Леонардо, приближаясь к пятидесятилетию и снова живя во Флоренции, где все знали и его самого, и его семью, смотрелся большим оригиналом, и это вполне его устраивало. Нарочито выделяясь из толпы, он одевался и держался щеголем. Однажды он составил в тетради список нарядов, хранившихся в сундуке. «Одна накидка из тафты, — так начинался его перечень. — Одна бархатная подкладка, которую можно использовать как накидку. Один арабский бурнус. Одна накидка цвета пыльной розы. Одна розовая каталонская накидка. Один плащ темно-пурпурного цвета с широким воротником и бархатным капюшоном. Один камзол из темно-пурпурного атласа. Один камзол из алого атласа. Одна пара темно-пурпурных чулок. Пара чулок цвета пыльной розы. Один розовый берет»[557]. Можно подумать, что все это — костюмы для какого-нибудь театрального представления или маскарада, но, судя по рассказам современников, именно в таких нарядах Леонардо расхаживал по городу. Наверное, то было великолепное зрелище: Леонардо, разгуливающий по улицам в арабском плаще с капюшоном или в каких-то тяжелых пурпурных или розовых накидках из атласа и бархата. Это был образ, словно нарочно придуманный для Флоренции, которая недавно сбросила иго мрачного Савонаролы, мечтавшего сжечь всю «суету» на костре, и вновь задышала воздухом свободы, вновь вовсю радовалась ярким краскам, чудачествам и художествам.

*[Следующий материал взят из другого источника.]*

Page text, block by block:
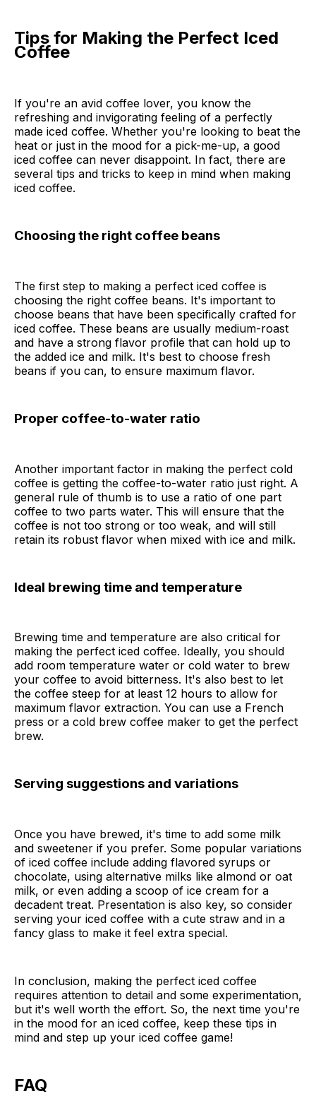
Tips for Making the Perfect Iced
Coffee
If you're an avid coffee lover, you know the
refreshing and invigorating feeling of a perfectly
made iced coffee. Whether you're looking to beat the
heat or just in the mood for a pick-me-up, a good
iced coffee can never disappoint. In fact, there are
several tips and tricks to keep in mind when making
iced coffee.
Choosing the right coffee beans
The first step to making a perfect iced coffee is
choosing the right coffee beans. It's important to
choose beans that have been specifically crafted for
iced coffee. These beans are usually medium-roast
and have a strong flavor profile that can hold up to
the added ice and milk. It's best to choose fresh
beans if you can, to ensure maximum flavor.
Proper coffee-to-water ratio
Another important factor in making the perfect cold
coffee is getting the coffee-to-water ratio just right. A
general rule of thumb is to use a ratio of one part
coffee to two parts water. This will ensure that the
coffee is not too strong or too weak, and will still
retain its robust flavor when mixed with ice and milk.
Ideal brewing time and temperature
Brewing time and temperature are also critical for
making the perfect iced coffee. Ideally, you should
add room temperature water or cold water to brew
your coffee to avoid bitterness. It's also best to let
the coffee steep for at least 12 hours to allow for
maximum flavor extraction. You can use a French
press or a cold brew coffee maker to get the perfect
brew.
Serving suggestions and variations
Once you have brewed, it's time to add some milk
and sweetener if you prefer. Some popular variations
of iced coffee include adding flavored syrups or
chocolate, using alternative milks like almond or oat
milk, or even adding a scoop of ice cream for a
decadent treat. Presentation is also key, so consider
serving your iced coffee with a cute straw and in a
fancy glass to make it feel extra special.
In conclusion, making the perfect iced coffee
requires attention to detail and some experimentation,
but it's well worth the effort. So, the next time you're
in the mood for an iced coffee, keep these tips in
mind and step up your iced coffee game!
FAQ

Леонардо заботился и о том, чтобы его товарищ Салаи, которому было в ту пору 24 года, одевался не менее броско — обычно тоже в розовых тонах. Однажды Леонардо записал: «Сегодня я выдал Салаи три золотых дуката, которые, как он сказал, нужны ему на пару розовых чулок с отделкой». Судя по цене, эта отделка на чулках была из драгоценных камней. А через четыре дня Леонардо купил Салаи плащ из серебристой материи с зеленой бархатной оторочкой[558].
Список одежды, которую Леонардо хранил в сундуке, любопытен еще и тем, что его собственная одежда лежала там вперемешку с одеждой Салаи, тогда как имущество других домочадцев хранилось отдельно. Среди этих нарядов упоминался «плащ французского покроя, некогда принадлежавший Чезаре Борджиа, а теперь принадлежащий Салаи». Очевидно, Леонардо отдал своему молодому спутнику плащ, когда-то подаренный ему знаменитым своими пороками военачальником, в котором недолгое время ему виделось подобие идеального отца. Знал бы только Фрейд! Еще в сундуке лежала «куртка, украшенная кружевами по французской моде, принадлежащая Салаи», и «куртка из серой фламандской ткани, принадлежащая Салаи»[559]. Такого рода одежду ни Леонардо, ни один другой человек его эпохи, конечно же, не покупали для обычных слуг или домочадцев.